Cities Sign on for Light Rail
This effective public transit mode is gaining fans across the country. Here’s how Charlotte got its Blue Line—and why it’s working.
By Keat Foong, Executive Editor
No doubt, developers have an interest in locating their projects near transit stops. In this day and age, there is a sea change in where the apartment target market wants to live—in urban, walkable, mixed-use, high-density neighborhoods that are convenient to entertainment and work—and transit very much figures into this equation. The good news for developers is that secondary and tertiary cities have watched the success of old gateway cities such as New York, Boston, Washington, D.C. and San Francisco that contain mass transit systems, and they want to create similar conditions on their own turf. So these smaller cities are looking to build new—or add to their existing—transit systems, such as light rail and trolleys, subways, commuter trains or even ferries and water taxis.
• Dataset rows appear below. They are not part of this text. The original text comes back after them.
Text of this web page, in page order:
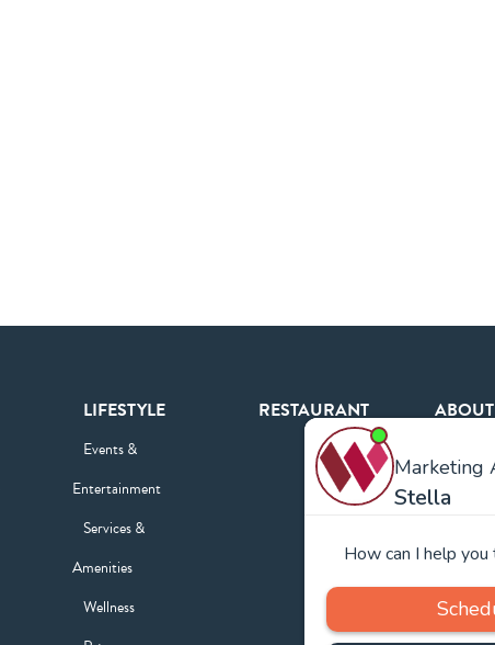
LIFESTYLE
Events &
Entertainment
Services &
Amenities
Wellness
RESTAURANT ABOUT
Team
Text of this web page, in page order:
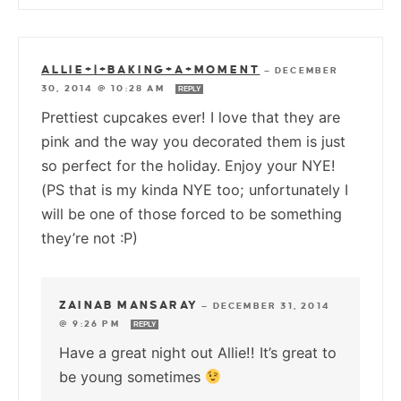
ALLIE+|+BAKING+A+MOMENT —DECEMBER
30, 2014 @ 10:28 AM
REPLY
Prettiest cupcakes ever! I love that they are
pink and the way you decorated them is just
so perfect for the holiday. Enjoy your NYE!
(PS that is my kinda NYE too; unfortunately I
will be one of those forced to be something
they’re not :P)
ZAINAB MANSARAY — DECEMBER 31, 2014
@ 9:26 PM
REPLY
Have a great night out Allie!! It’s great to
be young sometimes
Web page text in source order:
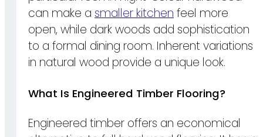
can make a smaller kitchen feel more
open, while dark woods add sophistication
to a formal dining room. Inherent variations
in natural wood provide a unique look.
What Is Engineered Timber Flooring?
Engineered timber offers an economical
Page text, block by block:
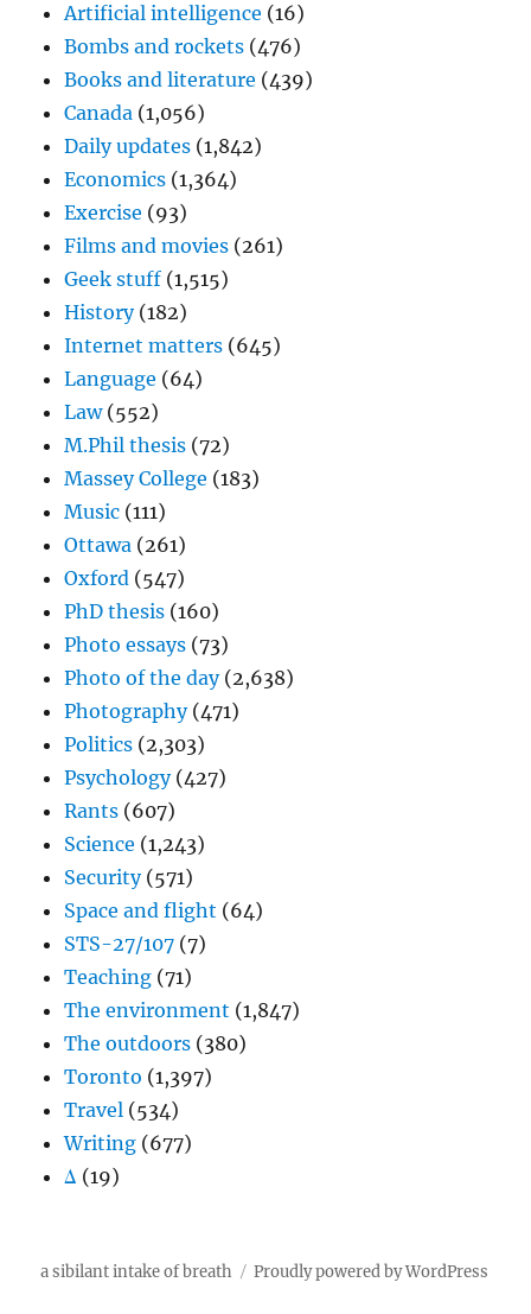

“It is clear that most U.S. major metro areas recognize transit as a key part of their metro futures,” agrees Rachel MacCleery, vice president at the Urban Land Institute (ULI). “Most are investing in transit and recognizing that investment as a key component of being a metropolitan area that can attract the kinds of people that expect transit.”
Transit systems provide convenience to users, and not surprisingly, they have been very popular with constituents. According to ULI, between 2008 to 2011, “ballots that allocated funds to transit capital or operations had a 73 percent success rate.” In particular, light rail, which has its origins in the old streetcar systems and may operate on the roads alongside car traffic or have their own separate rights of way, seem to be particularly popular with municipalities.
The number of light rail systems built seems to have increased each decade between the 1980s and 2000s. There are currently some 20 light rail systems operating in the U.S., in cities including San Diego, Dallas, Denver, Portland, Ore., Phoenix, Jersey City, N.J. and Baltimore. Additionally, at least 13 metro areas are currently building light rails, and many more are being planned, according to an NPR report by JJ Sutherland, which says that it is difficult to find a city in U.S. that is not planning or building a light rail system.
From multifamily developers’ point of view, light rail systems are an amenity to the extent they increase access to the site and mobility of the region, or attract workers or residents, says ULI’s MacCleery. For fixed rail, the development scale is at the level of the station. For transit-oriented development to work, the system needs to be well planned to begin with, says MacCleery, and the zoning and regulatory environment has to be conducive to development. To be successful, the light rail should be able to take people where they want to go and be convenient, safe and affordable to use, she notes. And of course, the rapid transit should be in the right location with respect to real estate markets. “Transit does not make a bad location good. It makes a good location better,” quotes Todd Noell, president of Noell Consulting Group.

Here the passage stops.